Chapter 18

1. According to Kwame Nkrumah of Ghana, ‘After months of studying Gandhi’s policy and watching the effect it had, I began to see that when backed by a strong political organisation, it could be the solution to the colonial problems’.

2. In the words of Ali A. Mazrui, ‘Men in distant lands who study the origins of Afro-Asianism will remember the naked fakir Mahatma Gandhi who helped to shape the doctrine of passive resistance as a strategy of liberation in colonial days; and the Brahmin aristocrat Jawaharlal Nehru who helped to shape the doctrine of non-alignment as a strategy of liberation after colonial rule.’

3. India’s specific objectives in Congo were (1) to secure withdrawal of Belgians from the Congo, (2) to control the armed forces led by Colonel Mobutu and (3) to restore the Congolese parliament.

4. Based on theory of class conflict, the Chinese believed that the armed struggle was integral part of any nationalist movement and that ruling class never abandoned power voluntarily.

5. Such joint ventures were to provide a market for India’s capital goods abroad, earn foreign exchange in the form of dividends and royalties, and create goodwill and mutual cooperation more quickly between India and the countries where investments being made. The government of India between 1964 to 1972 processed and approved nearly 34 joint ventures.

6. The Indian government, setting aside legal niceties, did not waste time in granting recognition to government-in-exile set up by nationalists of Guinea Bissau and also MPLA, Government in Luanda and Angola.

7. During the 1960s, agricultural output and food production increased at the annual rate of 3 and 2 percent respectively. During 1970s corresponding agricultural and food growth rates were placed at 1.8 and 1.5 percent.

8. It has been estimated that about 4 million hectares of African forests are disappearing every year, threatening the resource base on which food production and animal life depend.
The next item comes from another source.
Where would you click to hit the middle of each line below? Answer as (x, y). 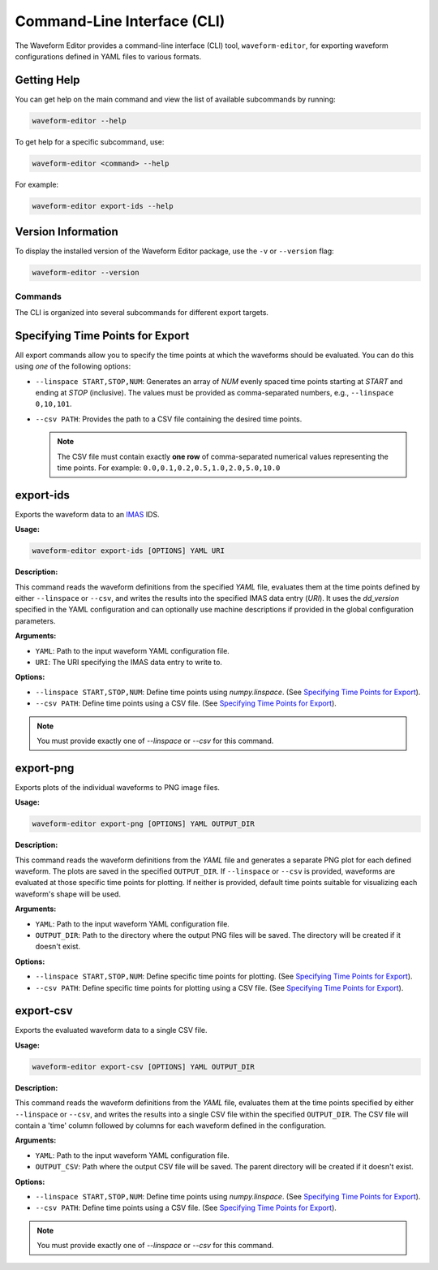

9. Africa produces 53 per cent of the world’s cocoa, and 20 per cent ofits groundnuts and coffee, in addition to cotton, sugar, tobacco, most of which are exported. It produces 46, 28, 49, 85, 6 and 22 per cent of world production of diamond, gold, platinum, bauxite, iron ore, manganese, coal and uranium respectively.

10. Nearly 20 African states have total external debt of more than 100 per cent as a percentage of GNP/GDP.

11. The five one-party states are Libya, Sudan, Eritrea, Uganda and Swaziland.

12. The transition to democratic rule was disrupted in Nigeria, Burundi, Sierra Leone, Congo Brazzaville, The Gambia, Rwanda and Democratic Republic of Congo (Kinshasa).

13. Twenty-eight African states of the total of 53 states consist of numerous minorities, namely Senegal, Gambia, Gabon, Ivory Coast, Benin, Zambia, Burkina Faso, Cameroon, Mali, Ghana, Kenya, Djibouti, the Central African Republic, Comoros, Congo (Brazzaville), Niger, Togo, South Africa, Malawi, Guinea Bissau, Mozambique, Ethiopia, Guinea, Tanzania, Congo (Kinshasa), Nigeria, Uganda and Eritrea. Fifteen African states are ethnically compact countries with one group constituting more than 50 per cent of total population. These are Botswana, Mauritius, Zimbabwe, Namibia, Cape Verde, Sao Tome, Mauritania, Madagascar, Rwanda, Burundi, Equatorial Guinea, Seychelles, Libya, Sudan and Sierra Leone.